My choice was based primarily on the faith that the construction company, L&T, had an equal stake in the project and, hence, believed it would be completed. Even if it was delayed, I assumed I would get the flat as promised. I now realise that none of these ‘beliefs’ was a contractual obligation or a written commitment given by the builder.

Sometime later in that year, I was told that the flats would be delivered by December 2008 and, with a grace period of six months, at the latest by June 2009. Since the builder had promised to pay a penalty of five rupees per square foot per month to me in case of delay, there was some consolation. In other words, delay in delivery would mean that my cost per square foot would be lower by five rupees per month of delay. This was the first instance in Chennai of such a penalty clause by a builder, since closing down of Alacrity Housing. I understand that now it is a standard practice for builders to offer some interest payment, or compensation of some sort, in case of delays.

The project was supposed to have six towers in the first phase; I was allotted the flat of my choice in Tower 4. In early 2009, trouble started brewing. Project delays were visible; apparently a lot of NRI bookings were cancelled, after the Lehman Brothers crisis. The builder decided to go ahead with only three towers in the first phase. The foundation for the fourth tower had barely been laid. Thinking that my capital was not at risk, I persisted with my investment, when I should have pulled out of the project. At this stage, I made my first mistake.

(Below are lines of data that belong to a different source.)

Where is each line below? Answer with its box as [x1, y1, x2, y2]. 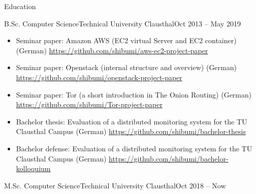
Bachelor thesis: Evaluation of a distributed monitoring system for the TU [16, 116, 247, 126]
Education [4, 1, 36, 11]
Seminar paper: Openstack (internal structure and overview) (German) [16, 62, 237, 73]
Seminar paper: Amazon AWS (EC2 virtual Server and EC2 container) [16, 35, 237, 46]
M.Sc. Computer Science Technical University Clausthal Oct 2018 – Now [4, 180, 226, 190]
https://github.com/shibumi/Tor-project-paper [16, 99, 163, 110]
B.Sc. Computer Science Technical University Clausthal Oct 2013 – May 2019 [4, 18, 241, 28]
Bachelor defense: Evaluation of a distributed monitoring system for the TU [16, 143, 252, 153]
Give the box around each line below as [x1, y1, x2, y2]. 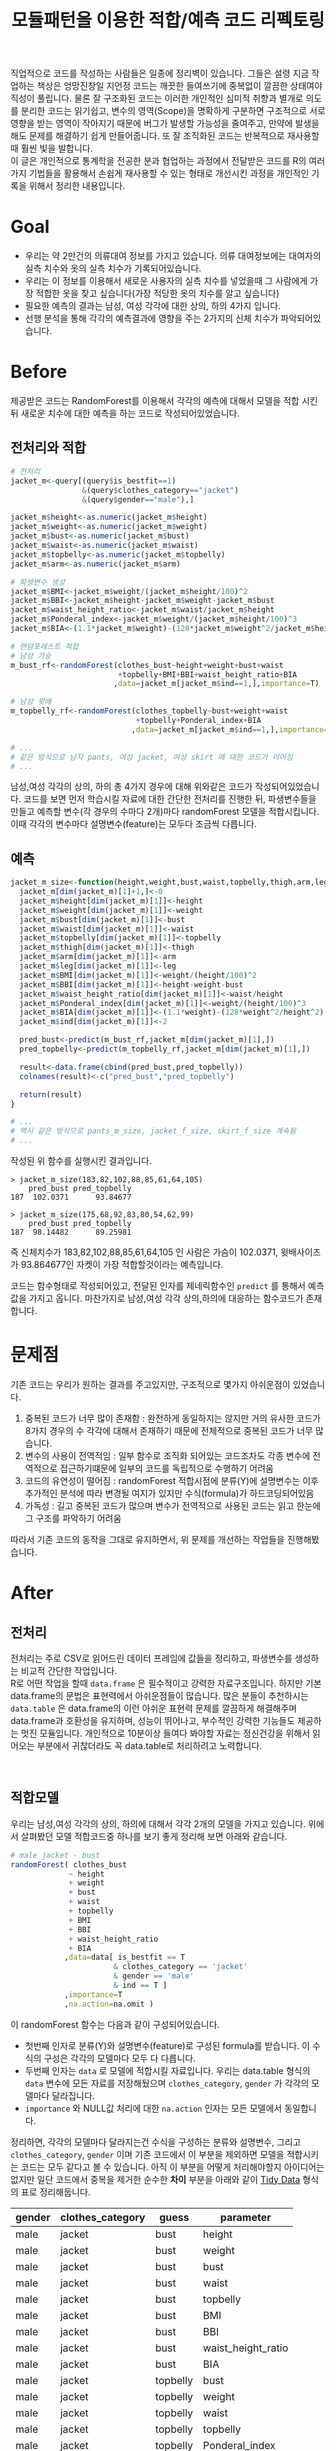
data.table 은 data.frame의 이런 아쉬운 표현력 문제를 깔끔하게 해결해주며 [10, 1702, 298, 1714]
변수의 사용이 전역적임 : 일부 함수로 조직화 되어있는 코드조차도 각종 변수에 [24, 1450, 311, 1461]
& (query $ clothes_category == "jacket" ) [81, 485, 240, 495]
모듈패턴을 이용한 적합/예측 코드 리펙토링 [11, 9, 325, 32]
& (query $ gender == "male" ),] [81, 494, 195, 505]
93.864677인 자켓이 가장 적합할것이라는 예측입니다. [20, 1259, 224, 1271]
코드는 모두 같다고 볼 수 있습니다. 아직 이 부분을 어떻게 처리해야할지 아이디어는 [20, 2161, 325, 2173]
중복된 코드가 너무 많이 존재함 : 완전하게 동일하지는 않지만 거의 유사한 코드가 [24, 1412, 322, 1424]
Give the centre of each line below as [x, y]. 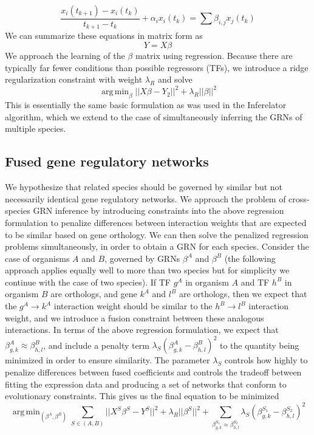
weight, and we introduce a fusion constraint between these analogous [135, 317]
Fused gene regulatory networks [107, 161]
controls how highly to [266, 360]
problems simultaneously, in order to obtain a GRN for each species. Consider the [157, 246]
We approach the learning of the [65, 56]
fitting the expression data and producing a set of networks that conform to [146, 384]
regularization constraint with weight [74, 79]
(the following [250, 258]
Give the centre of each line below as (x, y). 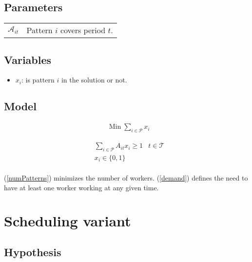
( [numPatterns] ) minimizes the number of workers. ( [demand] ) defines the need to (126, 177)
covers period (83, 30)
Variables (28, 59)
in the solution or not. (94, 80)
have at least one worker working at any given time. (81, 187)
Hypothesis (33, 252)
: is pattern (38, 80)
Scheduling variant (68, 221)
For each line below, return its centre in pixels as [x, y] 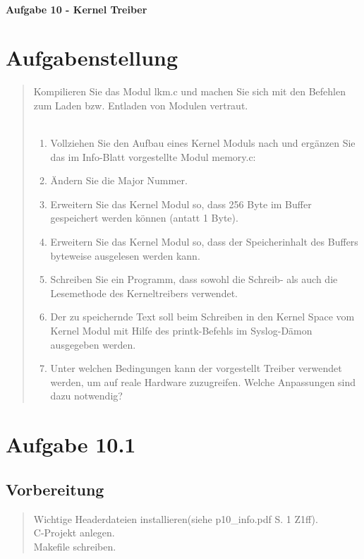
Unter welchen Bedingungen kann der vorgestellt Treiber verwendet [196, 368]
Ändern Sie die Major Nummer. [119, 180]
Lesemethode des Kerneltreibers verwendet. [144, 293]
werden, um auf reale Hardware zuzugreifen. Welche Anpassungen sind [203, 381]
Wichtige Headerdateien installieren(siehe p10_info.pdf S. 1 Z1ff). [176, 518]
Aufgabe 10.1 [71, 444]
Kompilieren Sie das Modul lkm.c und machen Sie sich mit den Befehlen [189, 91]
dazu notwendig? [86, 396]
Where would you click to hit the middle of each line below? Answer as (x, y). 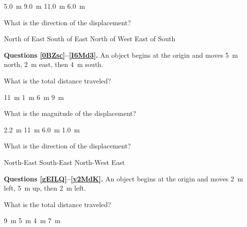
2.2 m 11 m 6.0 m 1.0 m (42, 129)
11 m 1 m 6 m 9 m (34, 97)
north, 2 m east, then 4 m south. (54, 64)
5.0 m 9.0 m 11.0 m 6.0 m (45, 6)
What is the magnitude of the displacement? (70, 113)
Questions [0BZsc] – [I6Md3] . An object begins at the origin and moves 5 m (121, 55)
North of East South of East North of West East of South (90, 39)
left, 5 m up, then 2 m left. (45, 188)
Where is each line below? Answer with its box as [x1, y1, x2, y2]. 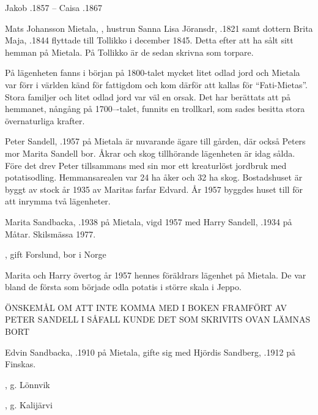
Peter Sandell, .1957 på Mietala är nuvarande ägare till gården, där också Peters [5, 135, 306, 148]
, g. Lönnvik [5, 378, 50, 391]
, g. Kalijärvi [5, 398, 53, 411]
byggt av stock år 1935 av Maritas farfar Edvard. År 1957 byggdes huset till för [5, 182, 303, 195]
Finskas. [5, 357, 36, 370]
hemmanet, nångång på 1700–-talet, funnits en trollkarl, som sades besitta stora [5, 102, 305, 115]
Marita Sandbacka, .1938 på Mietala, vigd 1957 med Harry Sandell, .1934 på [5, 215, 292, 228]
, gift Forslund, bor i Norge [5, 248, 106, 261]
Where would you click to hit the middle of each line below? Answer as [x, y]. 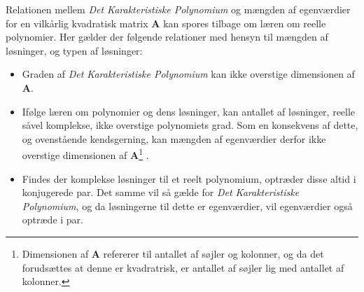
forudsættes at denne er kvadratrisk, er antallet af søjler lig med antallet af [183, 267]
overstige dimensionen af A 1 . [85, 154]
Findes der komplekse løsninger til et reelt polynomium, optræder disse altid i [189, 178]
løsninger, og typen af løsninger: [74, 50]
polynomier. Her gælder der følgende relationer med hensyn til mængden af [167, 37]
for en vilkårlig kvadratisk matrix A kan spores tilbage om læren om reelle [166, 23]
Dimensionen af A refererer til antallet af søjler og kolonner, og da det [173, 253]
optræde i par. [53, 220]

Around 2011, when a ‘progress payment’ was due to the builder, I was told that the cheque should be made out in the name of a different entity. The initial name was ‘L&T Arun Excello’; now, it was simply ‘Arun Excello’! I found out further that while L&T had constructed the first three towers, the remaining construction was to be executed by Arun Excello.

When I tried to make enquiries, I was never told of the facts. The sales people, at some point in time, tried to persuade me to buy a flat in one of the first three towers. But since the flats that were available did not suit my requirements, I refused. I even ventured to make the full payment, provided I was compensated for early payment in a fair manner. Unfortunately, the terms were not suitable as the compensation they were offering was way less than what I had asked for. I skipped their offer. Time elapsed.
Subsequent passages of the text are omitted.